Trial court did not err in dismissing the condominium association's counterclaim seeking to collect on an assessment of litigation fees and costs against two former association members who had unsuccessfully sued the association because the association had already obtained a judgment for the money to which the assoication was entitled to as a result of having to defend against a claim the trial court determined lacked substantial justification; and the former members' remaining claims, while not ultimately successful, were sufficiently justified that the trial court did not penalize the former members for bringing the claims. City Heights Condo. Ass'n v. Bombara, 337 Ga. App. 679, 788 S.E.2d 563 (2016).
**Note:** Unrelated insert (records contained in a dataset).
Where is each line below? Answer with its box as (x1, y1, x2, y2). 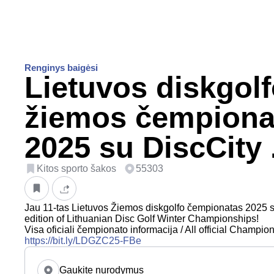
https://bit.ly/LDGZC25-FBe (24, 235, 141, 246)
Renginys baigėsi (24, 62, 98, 73)
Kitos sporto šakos (37, 163, 116, 174)
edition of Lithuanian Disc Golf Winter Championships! (24, 213, 259, 224)
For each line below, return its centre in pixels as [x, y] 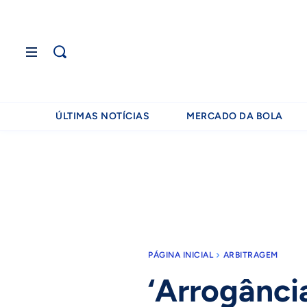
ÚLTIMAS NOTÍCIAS [103, 116]
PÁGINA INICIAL [181, 255]
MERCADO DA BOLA [235, 116]
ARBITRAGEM [250, 255]
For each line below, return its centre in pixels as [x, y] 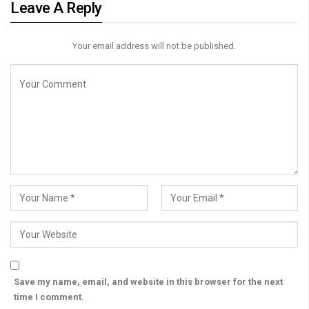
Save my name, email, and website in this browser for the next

Cited in Casey v. North Decatur Courtyards Condominium Ass'n, 213 Ga. App. 190, 444 S.E.2d 361 (1994).

RESEARCH REFERENCES

Am. Jur. 2d.

- 15A Am. Jur. 2d, Condominiums and Cooperative Apartments, § 29 et seq. 23 Am. Jur. 2d, Deeds, § 192 et seq.

C.J.S.

- 51C C.J.S., Landlord and Tenant, § 232.

ALR.

- Proper party plaintiff in action for injury to common areas of condominium development, 69 A.L.R.3d 1148.

Expenses for which condominium association may assess unit owners, 77 A.L.R.3d 1290.